KnigaRead.com/
KnigaRead.com » Проза » Эссе » Татьяна Толстая - Девушка в цвету (сборник)

Татьяна Толстая - Девушка в цвету (сборник)

На нашем сайте KnigaRead.com Вы можете абсолютно бесплатно читать книгу онлайн Татьяна Толстая, "Девушка в цвету (сборник)" бесплатно, без регистрации.
Перейти на страницу:

Накануне ночевки, вечером, в летних сумерках я ехала в эту гостиницу на поезде. Париж со своими сиреневыми туманами, золотыми мостами, серыми и овсяными домами остался позади, пошли сначала красивые предместья, потом предместья некрасивые, потом отвратительные, потом гаражи, склады, какие-то развороченные дворы с шинами, дождь, поля, полегшие выжженные травы, линии электропередач, изнанки уродливых поселений и снова дождь, и какие-то долгие шоссе с фурами, грузовиками, экономными козявками европейских малолитражек. И из окна гостиницы тоже было видно шоссе с бесконечно несущимися и мелькающими машинами, и дождь, и пожухлая трава обочин, и предотъездная печаль.

Я посмотрела, насладилась этой печалью, задернула занавески, рухнула в постель и благодарно провалилась в черный сон до рассвета, до Часа Быка.

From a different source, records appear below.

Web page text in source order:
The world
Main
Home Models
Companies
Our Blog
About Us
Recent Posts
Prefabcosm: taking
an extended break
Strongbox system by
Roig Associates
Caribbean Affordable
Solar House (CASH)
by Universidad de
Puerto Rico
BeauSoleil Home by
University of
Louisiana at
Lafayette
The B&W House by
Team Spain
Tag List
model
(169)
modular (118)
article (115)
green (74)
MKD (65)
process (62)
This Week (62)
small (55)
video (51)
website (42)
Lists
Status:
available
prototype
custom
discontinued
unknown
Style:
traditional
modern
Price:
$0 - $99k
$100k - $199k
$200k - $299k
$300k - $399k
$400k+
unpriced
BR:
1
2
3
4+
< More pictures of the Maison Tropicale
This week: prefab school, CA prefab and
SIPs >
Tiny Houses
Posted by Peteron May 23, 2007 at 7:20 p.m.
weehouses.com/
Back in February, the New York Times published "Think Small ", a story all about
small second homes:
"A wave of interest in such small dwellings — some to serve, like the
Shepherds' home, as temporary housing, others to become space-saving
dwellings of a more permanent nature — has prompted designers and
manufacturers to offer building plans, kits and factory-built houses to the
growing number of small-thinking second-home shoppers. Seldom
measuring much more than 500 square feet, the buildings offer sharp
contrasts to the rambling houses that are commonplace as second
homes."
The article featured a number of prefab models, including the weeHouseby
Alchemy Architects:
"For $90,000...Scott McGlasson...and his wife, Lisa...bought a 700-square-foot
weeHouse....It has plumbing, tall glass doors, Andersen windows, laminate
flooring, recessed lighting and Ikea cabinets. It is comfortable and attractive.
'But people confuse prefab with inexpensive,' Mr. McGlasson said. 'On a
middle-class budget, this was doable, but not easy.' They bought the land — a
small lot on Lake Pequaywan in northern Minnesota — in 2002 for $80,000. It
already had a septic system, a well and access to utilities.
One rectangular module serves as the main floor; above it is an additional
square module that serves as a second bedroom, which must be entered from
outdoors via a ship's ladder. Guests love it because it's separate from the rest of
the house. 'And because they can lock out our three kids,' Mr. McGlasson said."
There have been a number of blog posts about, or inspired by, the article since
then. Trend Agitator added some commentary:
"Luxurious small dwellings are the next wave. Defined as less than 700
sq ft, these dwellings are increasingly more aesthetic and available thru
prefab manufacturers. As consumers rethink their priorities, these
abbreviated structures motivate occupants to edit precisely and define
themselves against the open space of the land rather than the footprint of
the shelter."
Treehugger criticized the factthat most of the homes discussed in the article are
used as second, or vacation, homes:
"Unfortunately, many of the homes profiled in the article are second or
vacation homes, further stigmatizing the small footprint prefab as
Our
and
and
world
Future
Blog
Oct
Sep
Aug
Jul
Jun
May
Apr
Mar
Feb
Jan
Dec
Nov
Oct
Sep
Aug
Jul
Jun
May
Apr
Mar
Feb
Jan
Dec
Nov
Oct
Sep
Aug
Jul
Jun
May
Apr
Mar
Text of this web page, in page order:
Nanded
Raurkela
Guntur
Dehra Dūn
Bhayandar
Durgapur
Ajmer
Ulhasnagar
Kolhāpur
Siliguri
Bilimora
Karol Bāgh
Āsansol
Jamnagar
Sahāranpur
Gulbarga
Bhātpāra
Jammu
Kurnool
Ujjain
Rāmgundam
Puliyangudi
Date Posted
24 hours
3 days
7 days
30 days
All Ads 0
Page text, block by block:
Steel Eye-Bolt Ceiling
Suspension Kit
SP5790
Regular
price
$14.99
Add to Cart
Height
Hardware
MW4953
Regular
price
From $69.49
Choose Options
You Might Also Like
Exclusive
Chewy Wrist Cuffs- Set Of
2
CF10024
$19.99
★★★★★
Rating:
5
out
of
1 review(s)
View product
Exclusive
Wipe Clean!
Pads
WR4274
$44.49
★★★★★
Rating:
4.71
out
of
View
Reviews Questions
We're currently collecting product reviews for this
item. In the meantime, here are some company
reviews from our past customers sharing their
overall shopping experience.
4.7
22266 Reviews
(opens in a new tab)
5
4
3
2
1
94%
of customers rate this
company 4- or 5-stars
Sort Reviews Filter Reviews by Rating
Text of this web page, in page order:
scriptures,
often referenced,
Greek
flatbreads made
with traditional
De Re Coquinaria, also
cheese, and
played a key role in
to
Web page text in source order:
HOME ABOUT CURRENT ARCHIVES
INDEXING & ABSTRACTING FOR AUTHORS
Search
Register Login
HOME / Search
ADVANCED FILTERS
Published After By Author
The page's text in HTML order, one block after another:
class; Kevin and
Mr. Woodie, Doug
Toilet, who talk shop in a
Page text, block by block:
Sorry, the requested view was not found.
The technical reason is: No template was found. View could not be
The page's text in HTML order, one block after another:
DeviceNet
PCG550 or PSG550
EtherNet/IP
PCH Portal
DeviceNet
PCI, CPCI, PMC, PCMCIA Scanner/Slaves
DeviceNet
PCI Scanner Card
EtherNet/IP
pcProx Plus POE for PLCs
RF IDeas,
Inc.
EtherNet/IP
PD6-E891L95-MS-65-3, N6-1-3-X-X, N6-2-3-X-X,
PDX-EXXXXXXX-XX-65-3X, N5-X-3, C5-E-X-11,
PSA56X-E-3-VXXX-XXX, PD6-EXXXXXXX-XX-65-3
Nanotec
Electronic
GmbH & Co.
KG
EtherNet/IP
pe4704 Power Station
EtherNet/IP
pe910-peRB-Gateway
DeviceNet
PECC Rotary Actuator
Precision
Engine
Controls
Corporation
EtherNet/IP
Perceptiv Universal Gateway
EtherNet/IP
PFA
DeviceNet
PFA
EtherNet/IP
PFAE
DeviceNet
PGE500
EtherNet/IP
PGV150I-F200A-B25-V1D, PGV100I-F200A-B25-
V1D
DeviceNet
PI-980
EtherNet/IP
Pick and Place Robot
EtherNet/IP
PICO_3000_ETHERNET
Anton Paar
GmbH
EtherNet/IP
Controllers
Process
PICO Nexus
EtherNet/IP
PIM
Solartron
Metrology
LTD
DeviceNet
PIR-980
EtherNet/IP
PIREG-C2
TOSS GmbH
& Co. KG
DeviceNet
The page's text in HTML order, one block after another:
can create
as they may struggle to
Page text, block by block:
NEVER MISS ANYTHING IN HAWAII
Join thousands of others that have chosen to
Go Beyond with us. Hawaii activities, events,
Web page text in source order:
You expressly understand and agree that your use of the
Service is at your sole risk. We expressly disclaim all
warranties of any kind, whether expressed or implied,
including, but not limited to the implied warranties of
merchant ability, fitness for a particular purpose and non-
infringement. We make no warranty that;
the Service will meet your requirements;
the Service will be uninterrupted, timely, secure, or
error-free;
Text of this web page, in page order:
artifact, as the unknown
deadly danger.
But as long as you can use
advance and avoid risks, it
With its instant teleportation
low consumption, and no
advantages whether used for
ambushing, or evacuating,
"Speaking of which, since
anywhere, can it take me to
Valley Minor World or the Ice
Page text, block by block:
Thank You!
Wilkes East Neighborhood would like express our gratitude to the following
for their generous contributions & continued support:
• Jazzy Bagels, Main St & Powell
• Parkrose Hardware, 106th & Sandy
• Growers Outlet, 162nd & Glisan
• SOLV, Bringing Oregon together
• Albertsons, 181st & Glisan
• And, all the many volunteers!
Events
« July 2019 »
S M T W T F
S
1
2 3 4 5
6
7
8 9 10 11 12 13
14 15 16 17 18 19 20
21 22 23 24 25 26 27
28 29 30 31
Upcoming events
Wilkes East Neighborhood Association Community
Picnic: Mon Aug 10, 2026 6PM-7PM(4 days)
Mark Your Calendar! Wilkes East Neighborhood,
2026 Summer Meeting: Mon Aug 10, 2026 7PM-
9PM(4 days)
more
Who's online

И утром, закрывшись от мира душой как устрица, чувствуя в себе лишь остаток ночного тепла и недоспанный сон, быстро, вместе с такой же нелюдимой толпой – у некоторых на щеке еще оставался неразгладившийся отпечаток смятой подушки, – быстро добралась до аэропортовского поезда; двести метров показались мне километром булыжной дороги, но ничего; пять минут на поезде показались часом, но и это ничего; все было терпимо, все было выносимо, могло быть хуже. Родовая травма пробуждения была смягчена безликостью гостиничной комнаты; удар сознания, шок возвращения в этот мир, пощечина реальности утихли быстро, забылись в грохоте десятков чемоданных колес по рассветному асфальту: невольные спутники мои, такие же личинки, так же мрачно спешили прочь от ночного нашего инкубатора.

Это был аэропорт Шарль де Голль в селении Руасси.

И что же? С того дня взбесившийся сайт, на котором я заказываю гостиничные билеты, осатанело зовет меня туда, назад, в предвечные ячейки: «Татьяна! Спешите! Руасси ждет вас! Татьяна! Еще есть шансы! Татьяна, не упустите! Татьяна, последние номера!»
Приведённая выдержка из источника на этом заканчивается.